Today, I just sat down for about an hour and just typed down whatever came to mind. Of course, I feel that I have a lot more fears and worries than listed here but I have work to do. I can't just sit around all day doing this, can I? :P
I’m worried that people will find out that I’m a fraud.
I’m worried that I’ll never make my parents and my brother proud.
I’m worried that I’ll never be able to accomplish any of my dreams, no matter how small.
I’m worried that I’ll end up homeless, living in trash and my own filth, forgotten by my own friends and even family.
I’m worried that I’ll die alone and sad.
I’m worried for my parents. They are getting on in years and they seem frailer and frailer with the passing time.
I’m worried that I’ll lose my grandmother soon and with that a precious link to the past. It’ll be much harder to find out about family history, and keep in touch my language and my culture with her gone.
I’m worried that I’ll end up in dead end job that I loathe, to earn money to pay for shit I don’t even need, want or like to fit in a society from which I feel alienated.
I’m worried that I’ll always settle for second best, in regards, to my hopes, aspirations and life goals.
I’m worried that I’ll never graduate from uni with a degree.
I’m worried that I even worry about such things. Sometimes I don’t know if I even want a uni degree. Maybe I just want one because it is what my family expects of me, what society expects of me. This year marks 10 years since I’ve graduated from high school. Since that time, I’ve seen many of my classmates marry, have children, travel around the world, earn doctorates, accomplish so many of these wonderful things in their lives. I’ve felt I’ve done next to nothing with my life, it can be very depressing.
I’m worried that I’ll never be able to travel and see all the places that I’ve dreamed of seeing.
I’m worried for my best friend. I feel he is incredibly intelligent, has a lot going for him and a lot of potential. However, he seems to be in quite a rut. His pessimistic attitude towards everything in his life can be quite grating at times, but I feel he (like myself) just needs a break in his life. I feel like if I push these issues too much, I’ll lose our friendship, so I try to stay quiet. I hope he can find something about which he is truly passionate and turn that attitude of his around.

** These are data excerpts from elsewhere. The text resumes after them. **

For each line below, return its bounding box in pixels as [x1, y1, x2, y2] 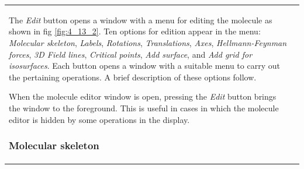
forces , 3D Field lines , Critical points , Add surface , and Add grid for [9, 48, 253, 60]
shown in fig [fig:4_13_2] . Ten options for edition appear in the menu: [9, 25, 261, 37]
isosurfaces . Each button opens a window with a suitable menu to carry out [9, 59, 280, 72]
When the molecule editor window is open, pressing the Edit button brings [9, 90, 277, 103]
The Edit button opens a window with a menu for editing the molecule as [9, 13, 272, 26]
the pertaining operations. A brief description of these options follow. [9, 71, 257, 83]
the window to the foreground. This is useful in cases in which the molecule [9, 101, 279, 114]
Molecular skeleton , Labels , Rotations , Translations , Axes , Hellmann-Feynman [9, 36, 287, 48]
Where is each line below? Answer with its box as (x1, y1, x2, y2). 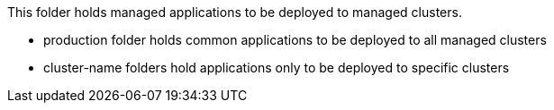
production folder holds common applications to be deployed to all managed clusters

I’m worried that I’ll associate myself with the wrong people in life, bring all sorts of untold troubles on myself, my family and my friends.
I’m worried that I’m no better than the people I criticise, disdain and condemn; the racists, the homophobes, the misogynists, the rapists, the murderers, the pedophiles, the fascists, exploiters of people and the earth. All of them.
I’m worried about not appearing genuine to people, that I’d be seen a poser.
I’m worried that all my bullshit will finally be exposed to the world to see. I guess that’s related to being worried about being exposed as a fraud and seen as a poser. Perhaps I shouldn’t worry about this, maybe it’d be liberating.
I’m worried about Yoda, that fat fuck of a dog that Dad is looking after. He seems rather unhealthy these days; he doesn’t look like he can jump up or even run anymore. Whenever I mentioned that to Dad, he gets angry. He tells me that he has already reduced Yoda’s meal portions and that he takes Yoda for a walk every day. Every time I see Yoda though, he looks like a few minutes away from keeling over. All things must die. I accept that fact but if he can have a few more healthy years, why not try to give that chance to him? Maybe he’s happy being fat though and it’s none of my business.